Although the report had yet to be published, despite being started back in 2014, portions had been leaked to the press, with threats of more to come.
Morgan, Conservative Party MP for Loughborough, appointed Andrew Green QC to compare the FCA's unreleased report against the underlying report.
The letter stated that if Green felt the summary did not reflect the underlying report in a "fair or meaningful" manner, if he thought the summary had "meaningful omissions" or if the FCA point-blank denied him access to the documentation then "the committee may use its formal powers to require the FCA to produce the report."
She said, select committees were entitled to "send for persons, papers and records", and had the power to slap sanctions on non-compliant bodies.
"In any case, the long-awaited summary should be published as soon as possible," Morgan added. "The committee's review is not a reason for further delays."
Commenting on the matter, an FCA spokesperson said, "The FCA has committed to publishing a detailed summary of the GRG report. To provide assurance on the summary we previously asked an independent external counsel to confirm that it is a fair and balanced account of the full report's findings."
However, a spokesman for the RBS-GRG Action Group, which represented more than 500 companies, said it would accept "nothing less than publication of the full report."
"When this report was commissioned, everyone expected it to be published. The FCA itself said it intended to publish. The only reason the FCA doesn’t want to publish now is because it doesn't like the report's contents," he said.

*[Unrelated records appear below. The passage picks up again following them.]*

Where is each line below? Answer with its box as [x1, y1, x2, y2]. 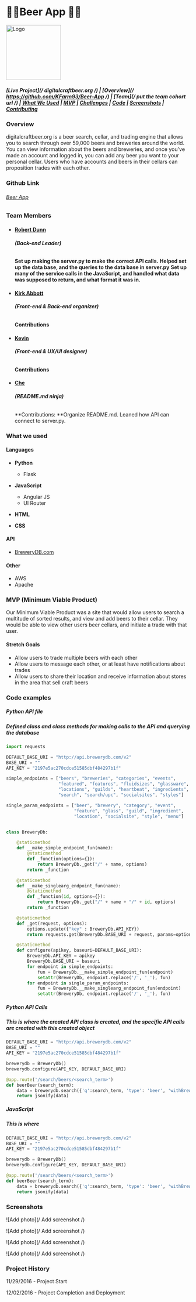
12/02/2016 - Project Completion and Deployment [6, 1289, 125, 1296]
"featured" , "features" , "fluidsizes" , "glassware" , [58, 781, 190, 787]
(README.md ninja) [14, 392, 64, 399]
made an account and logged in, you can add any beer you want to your [6, 152, 179, 159]
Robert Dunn [14, 226, 47, 233]
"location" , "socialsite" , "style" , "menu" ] [73, 813, 184, 819]
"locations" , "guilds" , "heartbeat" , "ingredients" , [58, 787, 190, 793]
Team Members [6, 212, 51, 220]
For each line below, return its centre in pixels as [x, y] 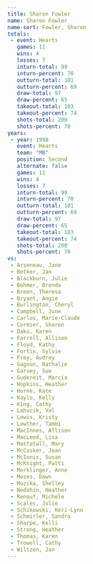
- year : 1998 [30, 139]
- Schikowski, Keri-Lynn [46, 510]
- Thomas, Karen [34, 536]
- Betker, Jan [31, 272]
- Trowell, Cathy [36, 543]
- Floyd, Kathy [32, 345]
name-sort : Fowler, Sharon [47, 27]
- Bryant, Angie [34, 298]
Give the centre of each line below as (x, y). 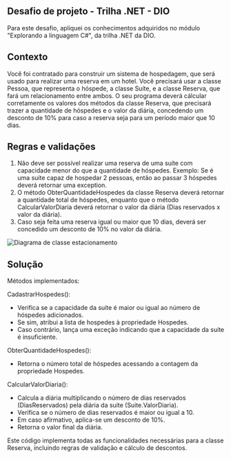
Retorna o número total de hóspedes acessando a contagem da (108, 364)
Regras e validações (51, 147)
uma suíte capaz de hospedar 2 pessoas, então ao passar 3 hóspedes (117, 178)
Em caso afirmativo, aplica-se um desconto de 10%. (91, 420)
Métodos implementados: (43, 281)
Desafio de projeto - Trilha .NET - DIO (89, 11)
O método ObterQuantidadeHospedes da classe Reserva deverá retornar (121, 193)
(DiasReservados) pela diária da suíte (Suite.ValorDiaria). (98, 405)
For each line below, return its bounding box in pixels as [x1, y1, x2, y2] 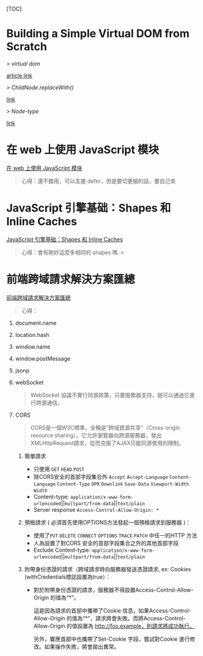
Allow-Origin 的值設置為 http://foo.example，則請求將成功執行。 [33, 622, 195, 630]
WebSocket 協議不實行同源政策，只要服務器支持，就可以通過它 [30, 391, 190, 398]
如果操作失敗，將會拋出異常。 [44, 642, 120, 650]
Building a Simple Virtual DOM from [6, 27, 190, 41]
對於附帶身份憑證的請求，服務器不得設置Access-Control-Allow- [33, 586, 194, 593]
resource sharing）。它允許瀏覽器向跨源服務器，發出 [30, 431, 162, 439]
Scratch [6, 40, 47, 54]
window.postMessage [15, 355, 71, 362]
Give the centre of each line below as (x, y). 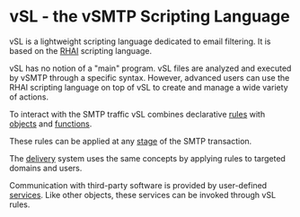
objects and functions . (51, 124)
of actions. (29, 97)
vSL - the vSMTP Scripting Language (150, 17)
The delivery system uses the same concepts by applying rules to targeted (147, 158)
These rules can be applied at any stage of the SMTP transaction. (131, 141)
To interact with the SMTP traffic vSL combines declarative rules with (137, 114)
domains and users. (46, 168)
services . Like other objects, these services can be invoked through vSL (143, 195)
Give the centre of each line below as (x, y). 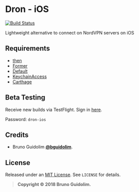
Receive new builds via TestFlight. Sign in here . (54, 109)
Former (20, 65)
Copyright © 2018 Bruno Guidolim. (54, 184)
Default (20, 71)
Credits (17, 135)
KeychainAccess (29, 76)
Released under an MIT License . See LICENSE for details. (63, 175)
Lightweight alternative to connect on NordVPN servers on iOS (70, 32)
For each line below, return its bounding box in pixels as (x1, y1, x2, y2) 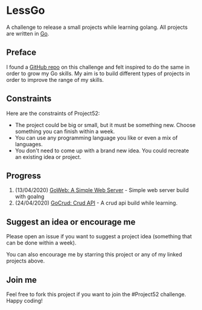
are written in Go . (6, 29, 49, 37)
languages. (14, 140, 43, 147)
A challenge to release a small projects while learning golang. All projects (6, 23, 188, 31)
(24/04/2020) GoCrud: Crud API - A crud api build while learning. (14, 199, 178, 206)
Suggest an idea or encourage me (6, 217, 136, 227)
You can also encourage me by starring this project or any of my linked (6, 251, 183, 258)
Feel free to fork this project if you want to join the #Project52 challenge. (6, 291, 186, 298)
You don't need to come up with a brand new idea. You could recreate (14, 147, 189, 154)
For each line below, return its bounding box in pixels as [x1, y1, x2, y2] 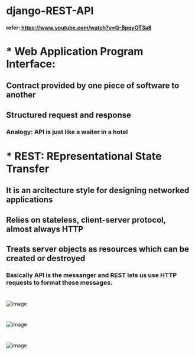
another [6, 90, 37, 100]
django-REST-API [6, 4, 94, 18]
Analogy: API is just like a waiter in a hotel [6, 128, 128, 136]
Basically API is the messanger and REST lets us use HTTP [6, 271, 177, 279]
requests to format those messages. [6, 278, 113, 286]
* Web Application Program [6, 44, 144, 58]
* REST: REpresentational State [6, 149, 162, 163]
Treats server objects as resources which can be [6, 244, 189, 255]
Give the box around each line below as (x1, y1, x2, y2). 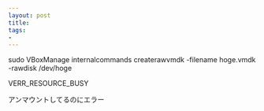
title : (8, 19, 30, 27)
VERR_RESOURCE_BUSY (8, 79, 89, 88)
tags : (8, 26, 26, 34)
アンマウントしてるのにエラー (8, 95, 105, 105)
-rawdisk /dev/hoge (8, 64, 73, 73)
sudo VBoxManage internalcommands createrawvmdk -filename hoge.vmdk (8, 55, 256, 65)
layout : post (8, 11, 51, 20)
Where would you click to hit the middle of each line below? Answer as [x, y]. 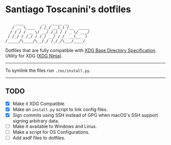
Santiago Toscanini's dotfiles [68, 9]
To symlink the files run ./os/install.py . [48, 70]
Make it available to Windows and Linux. [55, 126]
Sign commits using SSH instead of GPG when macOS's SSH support [85, 115]
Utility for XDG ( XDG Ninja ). [34, 56]
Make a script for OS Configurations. [51, 132]
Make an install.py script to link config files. [60, 109]
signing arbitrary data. [36, 120]
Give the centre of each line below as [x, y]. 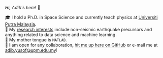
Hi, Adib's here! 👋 [23, 8]
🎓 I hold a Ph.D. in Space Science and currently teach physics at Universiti [81, 17]
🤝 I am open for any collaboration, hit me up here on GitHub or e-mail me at [81, 45]
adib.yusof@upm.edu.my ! [31, 50]
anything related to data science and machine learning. [61, 35]
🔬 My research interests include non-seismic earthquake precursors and [79, 29]
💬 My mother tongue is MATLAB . [36, 40]
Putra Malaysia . [21, 24]
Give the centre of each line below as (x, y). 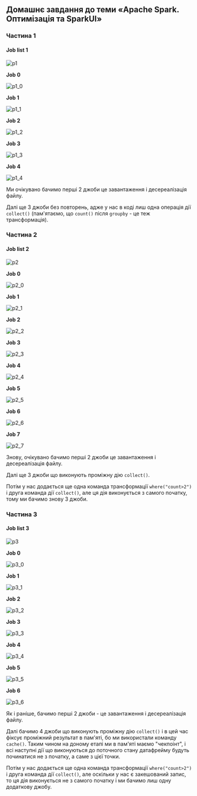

"Let's be clear about the public interest. The activities of RBS's Global Restructuring Group and its rogue bankers did immense harm to the British economy. Even RBS itself has admitted that serious mistakes were made," he continued. "A precis of this report, with all the telling detail taken out, is not good enough for the thousands of people who livelihoods, jobs and businesses were destroyed by RBS."
As of 1030 BST, RBS shares were down 0.69% to 272.30p.